- Born: April 14, 1918 Cypress River, Manitoba, Canada
- Died: June 12, 2005 (aged 87) Kingston, Ontario, Canada
- Occupations: Journalist, sportswriter, author, broadcaster
- Children: Neil Young Astrid Young

= Scott Young (writer) =

Canadian journalist, sportswriter, and novelist (1918–2005)

Scott Alexander Young (April 14, 1918 - June 12, 2005) was a Canadian journalist, sportswriter, and novelist. He was the father of musicians Neil Young and Astrid Young. Over his career, Young wrote 45 books, including novels and non-fiction for adult and youth audiences.

==Early life==
Born in Cypress River, Manitoba, Young grew up in nearby Glenboro, Manitoba, where his father, Percy Andrew Young, owned a drug store. His mother was Jean Ferguson Paterson. After his father went broke in 1926, the family moved to Winnipeg, but was unable to afford to stay there. His parents separated in 1930, and he went to live with an aunt and uncle in Prince Albert, Saskatchewan, for a year before moving back to Winnipeg to live with his mother.

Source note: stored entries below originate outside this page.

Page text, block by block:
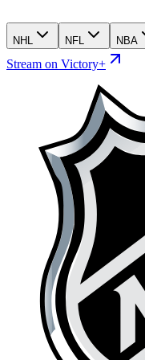
NHL NFL NBA
Stream on Victory+
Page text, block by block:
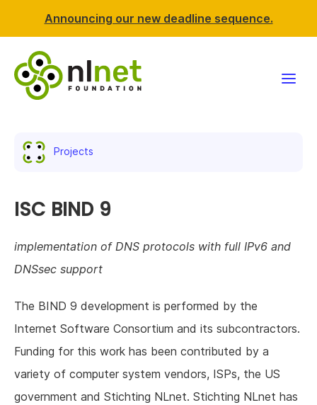
Announcing our new deadline sequence.
Resources
About us
Projects
ISC BIND 9
implementation of DNS protocols with full IPv6 and
DNSsec support
The BIND 9 development is performed by the
Internet Software Consortium and its subcontractors.
Funding for this work has been contributed by a
variety of computer system vendors, ISPs, the US
government and Stichting NLnet. Stichting NLnet has
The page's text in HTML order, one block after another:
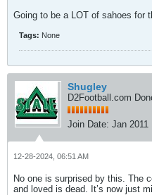
Going to be a LOT of sahoes for
Tags: None
Shugley
D2Football.com
Join Date: Jan 2011
12-28-2024, 06:51 AM
No one is surprised by this. The
and loved is dead. It’s now just
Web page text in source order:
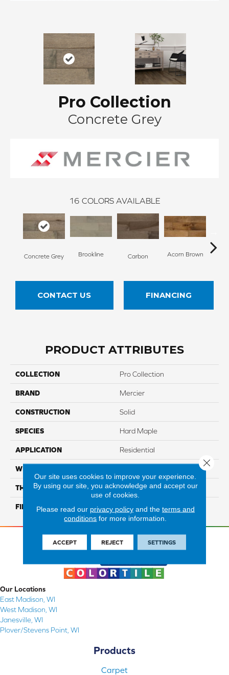
Pro Collection
Concrete Grey
16 COLORS AVAILABLE
Concrete Grey Brookline Carbon Acorn Brown
CONTACT US FINANCING
PRODUCT ATTRIBUTES
COLLECTION Pro Collection
BRAND Mercier
CONSTRUCTION Solid
SPECIES Hard Maple
APPLICATION Residential
WIDTH
THICKNESS 3/4"
FINISH COATING Mercier Generations
Our Locations
East Madison, WI
West Madison, WI
Janesville, WI
Plover/Stevens Point, WI
Products
Carpet
Our site uses cookies to improve your experience.
By using our site, you acknowledge and accept our
use of cookies.
Please read our privacy policyand the terms and
conditions for more information.
ACCEPT REJECT SETTINGS
Close
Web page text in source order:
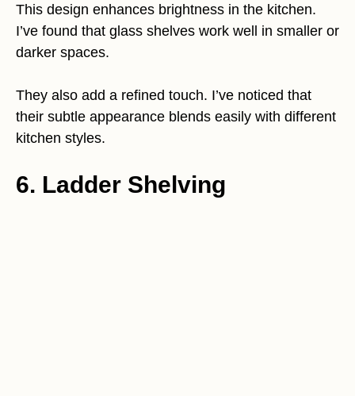
This design enhances brightness in the kitchen.
I’ve found that glass shelves work well in smaller or
darker spaces.
They also add a refined touch. I’ve noticed that
their subtle appearance blends easily with different
kitchen styles.
6. Ladder Shelving
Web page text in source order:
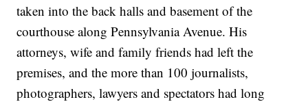
taken into the back halls and basement of the
courthouse along Pennsylvania Avenue. His
attorneys, wife and family friends had left the
premises, and the more than 100 journalists,
photographers, lawyers and spectators had long

Young began writing while in his teens, submitting stories to various publications, most of which were rejected. At the age of 18, in 1936, he was hired as a copyboy at the Winnipeg Free Press and was soon made sports reporter. He met Edna Blow "Rassy" Ragland in 1937 and the two were married in 1940.

==Moves to Toronto==
Unable to get a raise at the Free Press, Young moved to Toronto in 1941, covering news and sports for the Canadian Press news agency. His first son, Bob Young, was born in 1942 and five months later, Young was sent to England to help cover World War II for CP. He came back a year later and joined the Royal Canadian Naval Reserves, where he served as a Communications Officer until his release from the service when the war ended in 1945. Young returned to CP and soon joined Maclean's magazine as an assistant editor. His second son, Neil Young, was born in Toronto in November 1945.

In 1955, Scott Young authored “The Way Up”, an account of the 10-year history of A. V. Roe Canada Limited. Page 28 of the account says: '“The Author – Scott Young, 37, has had his stories published in most of the principal magazines in Canada, the United States and Britain; and in translations in many European countries. His fourth book, a novel with a background of the Winnipeg flood of 1950, will be published in 1956. Commenting on the A.V. Roe Canada story, Mr. Young said: “The single unhappy part of finishing this story is in realizing that I didn’t have room to mention other hundreds of people who made significant contributions to this company.””'

The Flood was the first novel by Scott Young, and was published by McClelland and Stewart Limited, Toronto, Ontario, Canada, 1956.

==Life on the farm==
In 1967, Young bought a 100 acre farm near Omemee in Cavan Township and built a house there. In 1969, he asked to be transferred to the Globes news bureau in Ottawa. Shortly after arriving in Ottawa, he got into a dispute with his paper over the publication rights to excerpts from a book he had just written with Punch Imlach. The rights had been acquired by the Toronto Telegram, but the Globe wouldn't allow Young's writing to appear in a competing newspaper. He quit the Globe and accepted a job offer from Bassett to become sports editor and columnist at the Telegram, moving back to Toronto within weeks of his move to Ottawa. Young remained at the Telegram until the paper folded in 1971. He then rejoined the Globe and Mail. Young and his second wife separated in 1976, and in the fall of 1977, he moved in with fellow Globe writer Margaret Hogan. The two married in 1980. At the same time, Young had a falling out with the Globe over stories critical of Imlach written by Donald Ramsay and quit.

In 1980s, he wrote a series of detective stories that featured Inuit detective Matthew "Matteesie" Kitologitak, including "The Shaman's Knife" and "Murder in A Cold Climate".

In 1988, Young received the Elmer Ferguson Memorial Award from the Hockey Hall of Fame as selected by the Professional Hockey Writers' Association. He was later inducted into the Manitoba Hockey Hall of Fame.

Young and his wife sold the farm in the late 1980s and moved to Howth, Ireland, a suburb of North Dublin. In 1990, Young received an honorary doctorate from Trent University and donated many of his papers to the university's archives. The Youngs returned to Omemee in 1992 and repurchased their old farm, which Young owned for the rest of his life. Scott Young Public School in Omemee was named in his honour in 1993. His autobiography, A Writer's Life, was published in 1994.

He wrote a book on his life with his son Neil, Neil and Me, in 1984.

He and Margaret moved to Kingston, Ontario, in 2004, where he died the following year at age 87.